◆ **What needs to be done**: Retype the entries, please, from their first line to the line containing "Campaign for Real Ale", exactly and only those lines, minus the pictures.

─── Recorded data ───

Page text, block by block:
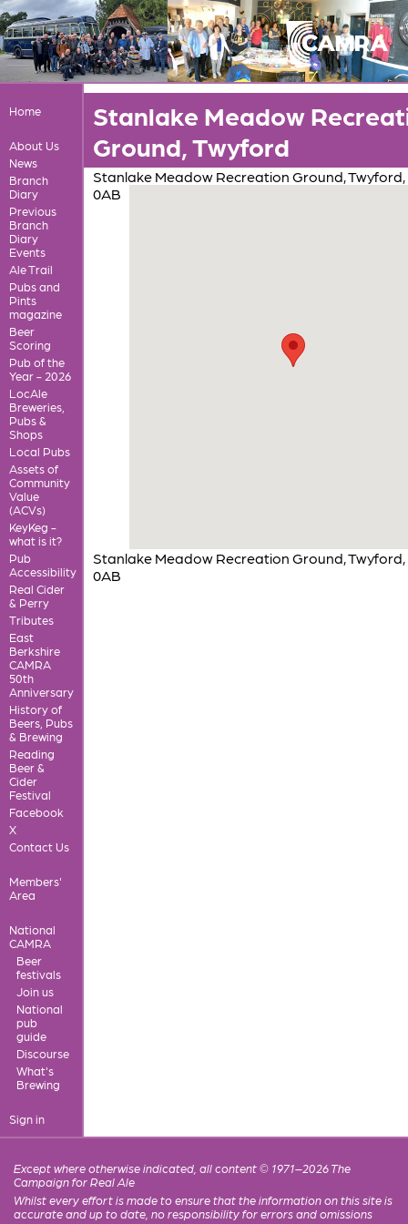
Home
About Us
News
Branch
Diary
Previous
Branch
Diary
Events
Ale Trail
Pubs and
Pints
magazine
Beer
Scoring
Pub of the
Year - 2026
LocAle
Breweries,
Pubs &
Shops
Local Pubs
Assets of
Community
Value
(ACVs)
KeyKeg -
what is it?
Pub
Accessibility
Real Cider
& Perry
Tributes
East
Berkshire
CAMRA
50th
Anniversary
History of
Beers, Pubs
& Brewing
Reading
Beer &
Cider
Festival
Facebook
X
Contact Us
Members'
Area
National
CAMRA
Beer
festivals
Join us
National
pub
guide
Discourse
What's
Brewing
Sign in
Stanlake Meadow
Ground, Twyford
Stanlake Meadow Recreation Ground, Twyford,
0AB
Stanlake Meadow Recreation Ground, Twyford,
0AB
Except where otherwise indicated, all content © 1971–2026 The
Campaign for Real Ale
Whilst every effort is made to ensure that the information on this site is
accurate and up to date, no responsibility for errors and omissions

───

◆ **Written answer**:
Page text, block by block:
Home
About Us
News
Branch
Diary
Previous
Branch
Diary
Events
Ale Trail
Pubs and
Pints
magazine
Beer
Scoring
Pub of the
Year - 2026
LocAle
Breweries,
Pubs &
Shops
Local Pubs
Assets of
Community
Value
(ACVs)
KeyKeg -
what is it?
Pub
Accessibility
Real Cider
& Perry
Tributes
East
Berkshire
CAMRA
50th
Anniversary
History of
Beers, Pubs
& Brewing
Reading
Beer &
Cider
Festival
Facebook
X
Contact Us
Members'
Area
National
CAMRA
Beer
festivals
Join us
National
pub
guide
Discourse
What's
Brewing
Sign in
Stanlake Meadow
Ground, Twyford
Stanlake Meadow Recreation Ground, Twyford,
0AB
Stanlake Meadow Recreation Ground, Twyford,
0AB
Except where otherwise indicated, all content © 1971–2026 The
Campaign for Real Ale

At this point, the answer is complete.